This easy to make dish is great for a barbecue party or just dining alone.
|2 tbsp||(30 mL) Olive oil, divided|
|2||Small potatoes, quartered (or 6 fingerling potatoes, halved)|
|1||Small onion, thinly slice|
|2||Cloves garlic, thinly sliced|
|1 cup||(250 mL) Baby spinach|
|Maple Leaf® Prime® Naturally Boneless Skinless Chicken Breast Portions|
|.5 cup||(125 mL) Cherry tomatoes, halved|
|.25 cup||(60 mL) Crumbled Feta cheese|
|1 tbsp||(15 mL) Chopped fresh dill|
|2 tsp||(10 mL) Lemon juice|
|Salt and pepper|
PREPARE BBQ for indirect grilling by heating outer burners to high heat.
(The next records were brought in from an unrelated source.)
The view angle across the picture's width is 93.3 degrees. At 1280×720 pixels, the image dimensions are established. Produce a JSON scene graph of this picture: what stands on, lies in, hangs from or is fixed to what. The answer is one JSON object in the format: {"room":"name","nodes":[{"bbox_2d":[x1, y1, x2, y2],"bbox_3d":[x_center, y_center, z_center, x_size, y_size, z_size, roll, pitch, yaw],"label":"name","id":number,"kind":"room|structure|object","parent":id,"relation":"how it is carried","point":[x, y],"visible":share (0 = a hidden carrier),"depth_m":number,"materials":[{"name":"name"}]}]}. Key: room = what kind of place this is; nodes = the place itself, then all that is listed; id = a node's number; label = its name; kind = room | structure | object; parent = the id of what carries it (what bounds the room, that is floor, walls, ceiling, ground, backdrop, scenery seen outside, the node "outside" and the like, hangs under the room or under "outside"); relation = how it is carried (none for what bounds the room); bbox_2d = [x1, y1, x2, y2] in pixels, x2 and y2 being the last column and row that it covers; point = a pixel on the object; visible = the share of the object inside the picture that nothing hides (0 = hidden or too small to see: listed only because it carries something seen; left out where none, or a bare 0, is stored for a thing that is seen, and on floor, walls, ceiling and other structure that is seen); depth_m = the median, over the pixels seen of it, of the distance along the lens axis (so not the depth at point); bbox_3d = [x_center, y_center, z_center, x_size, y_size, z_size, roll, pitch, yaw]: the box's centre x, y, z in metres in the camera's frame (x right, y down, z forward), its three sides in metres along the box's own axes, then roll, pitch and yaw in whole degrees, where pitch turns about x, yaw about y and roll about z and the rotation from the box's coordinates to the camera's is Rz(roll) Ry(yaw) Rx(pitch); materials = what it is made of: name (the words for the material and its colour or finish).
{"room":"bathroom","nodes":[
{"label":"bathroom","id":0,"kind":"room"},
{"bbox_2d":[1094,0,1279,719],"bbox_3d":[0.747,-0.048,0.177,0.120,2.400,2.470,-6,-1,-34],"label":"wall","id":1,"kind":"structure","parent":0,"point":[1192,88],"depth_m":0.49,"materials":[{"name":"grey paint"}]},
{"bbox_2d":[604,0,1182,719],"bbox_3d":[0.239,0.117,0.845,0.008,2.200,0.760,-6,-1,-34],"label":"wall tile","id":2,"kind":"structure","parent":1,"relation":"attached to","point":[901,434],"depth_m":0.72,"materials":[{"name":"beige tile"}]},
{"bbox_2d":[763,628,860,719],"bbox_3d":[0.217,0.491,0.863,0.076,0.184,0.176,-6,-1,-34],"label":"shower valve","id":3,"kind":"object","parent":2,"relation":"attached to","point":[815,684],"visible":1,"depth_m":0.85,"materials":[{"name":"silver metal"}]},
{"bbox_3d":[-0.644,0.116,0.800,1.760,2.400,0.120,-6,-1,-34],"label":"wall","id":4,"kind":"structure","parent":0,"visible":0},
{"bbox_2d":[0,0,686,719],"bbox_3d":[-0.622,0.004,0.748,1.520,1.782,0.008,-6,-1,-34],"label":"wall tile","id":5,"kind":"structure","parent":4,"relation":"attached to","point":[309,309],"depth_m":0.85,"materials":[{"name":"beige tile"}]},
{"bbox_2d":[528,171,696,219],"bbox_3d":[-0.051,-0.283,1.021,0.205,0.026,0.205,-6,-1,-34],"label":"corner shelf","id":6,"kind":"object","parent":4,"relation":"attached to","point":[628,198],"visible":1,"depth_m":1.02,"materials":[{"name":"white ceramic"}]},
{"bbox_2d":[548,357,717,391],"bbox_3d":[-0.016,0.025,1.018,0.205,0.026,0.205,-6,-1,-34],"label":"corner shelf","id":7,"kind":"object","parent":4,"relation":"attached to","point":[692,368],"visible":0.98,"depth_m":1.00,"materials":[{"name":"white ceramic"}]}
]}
You want heat on either side of the grill space in which you are cooking.
TEAR off two 10” (25 cm) lengths of aluminum foil.
Drizzle 1 tsp (5 mL) olive oil over the middle of each piece of foil. Place half the potatoes, onions, garlic, spinach and a 1 chicken breast on top of oil on foil. Season with salt and pepper. Top each with half the tomatoes, Feta and dill. Drizzle each with lemon juice and remaining olive oil.
WRAP foil over ingredients and seal. Place parcels on the grill over indirect heat and cook for 25-30 minutes or until the internal temperature of the chicken has reached 165°F (74°C). Carefully unwrap and serve.